DATA EXCERPTS section start
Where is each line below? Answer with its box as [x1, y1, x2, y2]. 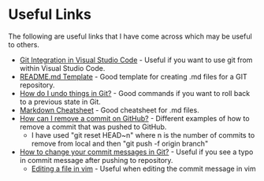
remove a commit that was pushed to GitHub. [19, 122, 167, 131]
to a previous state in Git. [19, 97, 101, 106]
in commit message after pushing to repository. [19, 155, 173, 164]
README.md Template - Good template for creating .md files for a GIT [19, 72, 247, 81]
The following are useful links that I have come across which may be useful [8, 31, 252, 41]
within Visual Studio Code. [19, 63, 106, 72]
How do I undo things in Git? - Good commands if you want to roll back [19, 88, 251, 98]
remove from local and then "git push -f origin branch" [31, 139, 209, 148]
DATA EXCERPTS section end
— EXERCISE —
Copy exactly the lines running from the one that holds "within Visual Studio Code. [19, 63, 106, 72]" to the last line of the listing above. Include both of those lines.

— RESPONSE BELOW —
within Visual Studio Code. [19, 63, 106, 72]
How do I undo things in Git? - Good commands if you want to roll back [19, 88, 251, 98]
remove from local and then "git push -f origin branch" [31, 139, 209, 148]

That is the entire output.